In formula: P _githe generated power that is respectively node i is exerted oneself, N _typefor distributed electrical Source Type to be selected; for node i Setup Type j distributed power source quantity; P _dgjdistributed power source specific power (kW) for type j; for the burden with power of node i, U _ibe the amplitude of node i voltage vector, j ∈ i represents that node i is connected with node j, G _ijand B _ijbe respectively real part and the imaginary part of admittance matrix, represent that respectively electricity is led and susceptance, θ _ijrepresent the phase angle difference between i and j two node voltages; Q _gifor the generator reactive of node i is exerted oneself, α is power-factor angle, burden with power for node i.

Described voltage constraint:

0.93U _N≤U _i≤1.07U _N(i＝1...N _b)

In formula, U _nfor node rated voltage, U _ifor the voltage magnitude of node i, N _bfor number of nodes.

Described Branch Power Flow constraint:

S _j≤S _jmax

In formula, S _jfor branch road through-put power, S _jmaxfor the branch road through-put power upper limit.

The described stage of purchasing expense comprises substation equipment acquisition expenses, line facility acquisition expenses.

Described operation phase expense comprises substation operation expense, circuit operating cost and reliability benefits.

Described Environmental costs are the environmental value of microgrid generating, and formula is:

$C_e=\underset{i=1}{\overset{n}{\mathrm{\&Sigma;}}}(V_{\mathrm{ei}}\&times;Q_i+V_i)$

In formula, V _eiit is the environmental value of i item pollutant; Q _iit is the discharge capacity of i item pollutant; V _iit is the pollution charge volume of i item pollutant.

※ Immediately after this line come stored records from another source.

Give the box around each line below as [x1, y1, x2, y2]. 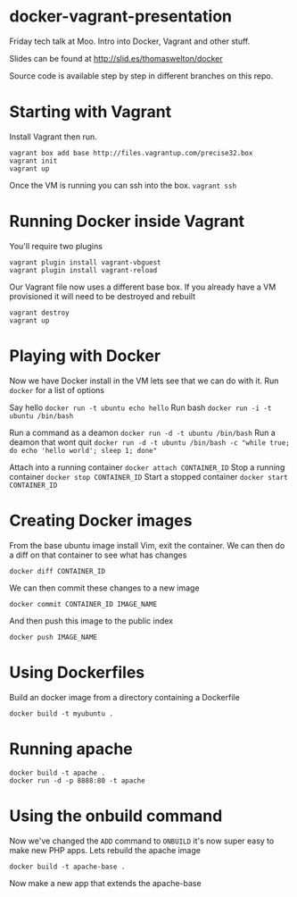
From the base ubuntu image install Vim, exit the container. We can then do [9, 540, 285, 550]
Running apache [9, 739, 134, 759]
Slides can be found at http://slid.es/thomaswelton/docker [9, 53, 223, 63]
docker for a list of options [9, 384, 105, 395]
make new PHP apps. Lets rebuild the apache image [9, 844, 201, 855]
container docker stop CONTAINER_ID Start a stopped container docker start [9, 471, 288, 482]
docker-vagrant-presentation [9, 6, 233, 27]
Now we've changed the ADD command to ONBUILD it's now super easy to [9, 835, 275, 846]
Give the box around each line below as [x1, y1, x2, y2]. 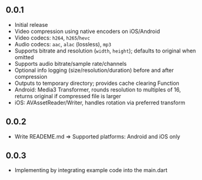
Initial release [14, 21, 48, 28]
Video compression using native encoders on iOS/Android [14, 27, 161, 35]
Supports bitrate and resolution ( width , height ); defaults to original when [14, 47, 196, 54]
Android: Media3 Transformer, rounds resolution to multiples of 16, [14, 85, 181, 93]
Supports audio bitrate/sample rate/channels [14, 60, 127, 67]
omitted [14, 53, 34, 60]
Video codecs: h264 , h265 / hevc [14, 34, 91, 41]
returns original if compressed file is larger [14, 92, 122, 99]
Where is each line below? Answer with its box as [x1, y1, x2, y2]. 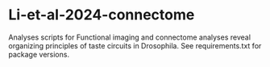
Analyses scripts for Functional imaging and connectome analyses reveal [8, 32, 251, 42]
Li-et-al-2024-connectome [8, 6, 195, 24]
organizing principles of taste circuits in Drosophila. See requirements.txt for [8, 40, 262, 50]
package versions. [8, 49, 70, 59]
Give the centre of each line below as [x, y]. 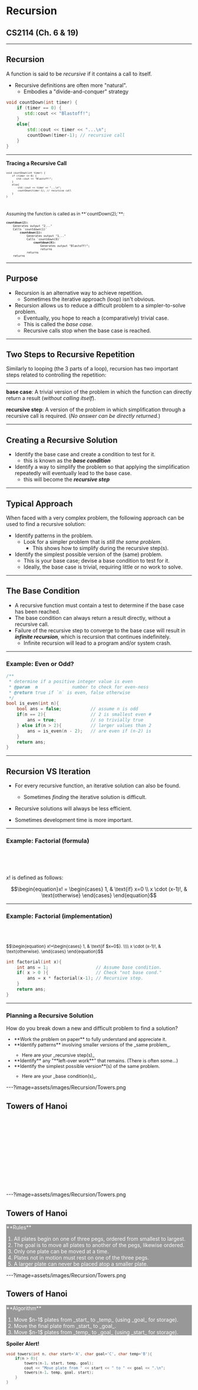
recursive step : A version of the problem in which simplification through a [96, 410]
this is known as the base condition [67, 461]
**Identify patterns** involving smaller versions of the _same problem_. [92, 1045]
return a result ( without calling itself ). [51, 398]
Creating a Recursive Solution [62, 440]
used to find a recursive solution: [46, 524]
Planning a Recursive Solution [50, 1015]
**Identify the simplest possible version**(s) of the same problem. [87, 1066]
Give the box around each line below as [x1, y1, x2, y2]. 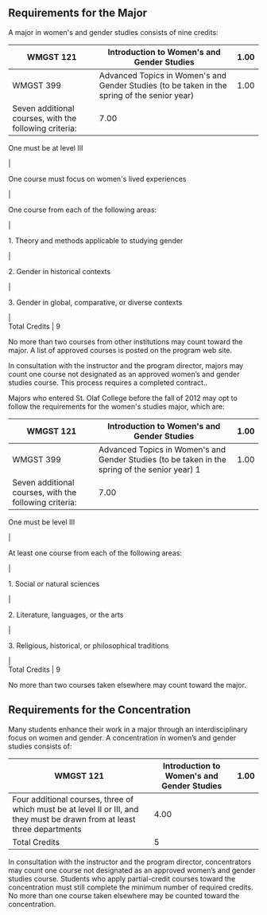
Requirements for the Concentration [8, 703, 192, 717]
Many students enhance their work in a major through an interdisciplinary [8, 725, 248, 734]
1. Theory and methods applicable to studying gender [8, 235, 184, 245]
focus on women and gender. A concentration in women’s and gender [8, 732, 237, 742]
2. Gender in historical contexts [8, 266, 111, 276]
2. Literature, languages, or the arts [8, 610, 124, 619]
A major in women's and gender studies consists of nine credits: [8, 27, 219, 37]
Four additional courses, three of [12, 793, 133, 804]
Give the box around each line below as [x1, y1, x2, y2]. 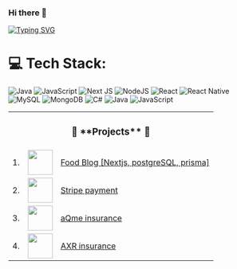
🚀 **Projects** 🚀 [71, 126, 151, 138]
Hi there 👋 [8, 7, 48, 18]
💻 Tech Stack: [8, 55, 107, 72]
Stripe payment [60, 185, 118, 196]
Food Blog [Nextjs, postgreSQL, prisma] [60, 157, 210, 168]
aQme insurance [60, 212, 122, 224]
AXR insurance [60, 240, 117, 251]
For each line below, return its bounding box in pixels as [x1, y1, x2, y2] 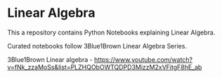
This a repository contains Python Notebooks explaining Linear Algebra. [7, 28, 216, 37]
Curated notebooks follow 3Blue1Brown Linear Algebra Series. [7, 41, 188, 50]
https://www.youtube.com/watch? [93, 55, 193, 64]
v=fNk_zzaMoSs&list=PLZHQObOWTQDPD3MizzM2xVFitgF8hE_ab [7, 63, 202, 71]

Described substation equipment acquisition expenses is year value NF such as substation equipment acquisition expenses _s:

${\mathrm{NF}}_S=C_S\frac{r{(1+r)}^{n_S}}{{(1+r)}^{n_s}-1}\&times;{10}^{-4}$

Wherein, C _sfor transformer station's comprehensive method of investment expense, r power industry year return on investment, n _sfor transformer station's Economic Life;

Described line facility acquisition expenses is year values such as line facility acquisition expenses:

${\mathrm{NF}}_L=C_L\frac{{r(1+r)}^{n_L}}{{(1+r)}^{n_L}-1}\&times;{10}^{-4}$

In formula, C _lfor circuit comprehensive method of investment expense, computing formula is

C _L＝N _L×(L×k _q×C ₁+C _d+(num-1)×C _f+C _c)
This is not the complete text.